Reproduce without any pictures the lines from the one that contains "Business Process Automation" through the end of the records, exactly as written.

● ● ● ● ●

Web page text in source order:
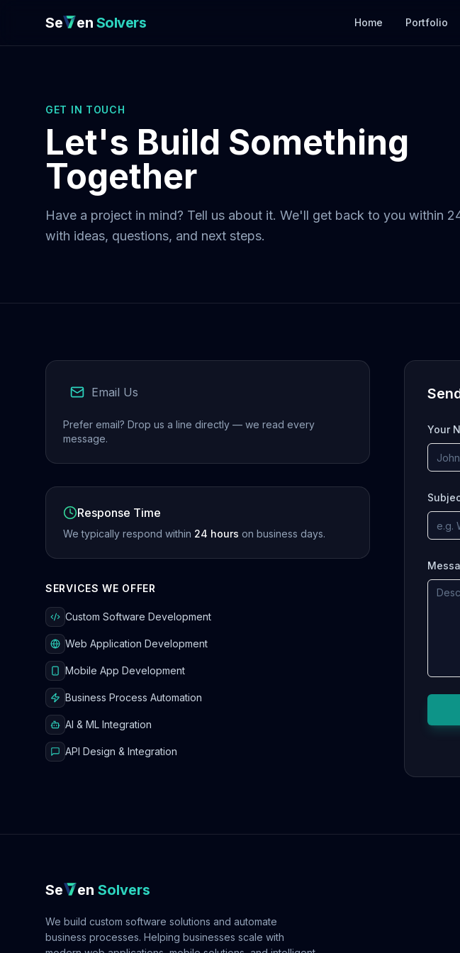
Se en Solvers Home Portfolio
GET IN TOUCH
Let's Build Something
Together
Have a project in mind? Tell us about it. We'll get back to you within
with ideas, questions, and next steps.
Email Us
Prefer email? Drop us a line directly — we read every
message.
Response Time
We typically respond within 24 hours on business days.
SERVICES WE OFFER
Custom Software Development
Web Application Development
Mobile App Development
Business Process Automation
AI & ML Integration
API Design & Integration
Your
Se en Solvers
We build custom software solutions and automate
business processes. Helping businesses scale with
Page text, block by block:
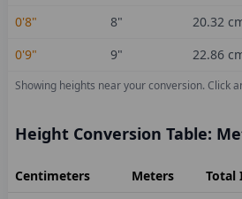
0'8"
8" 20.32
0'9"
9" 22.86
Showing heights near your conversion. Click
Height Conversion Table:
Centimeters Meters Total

● ● ● ● ●

WRITTEN RESPONSE:
Business Process Automation
AI & ML Integration
API Design & Integration
Your
Se en Solvers
We build custom software solutions and automate
business processes. Helping businesses scale with
Page text, block by block:
0'8"
8" 20.32
0'9"
9" 22.86
Showing heights near your conversion. Click
Height Conversion Table:
Centimeters Meters Total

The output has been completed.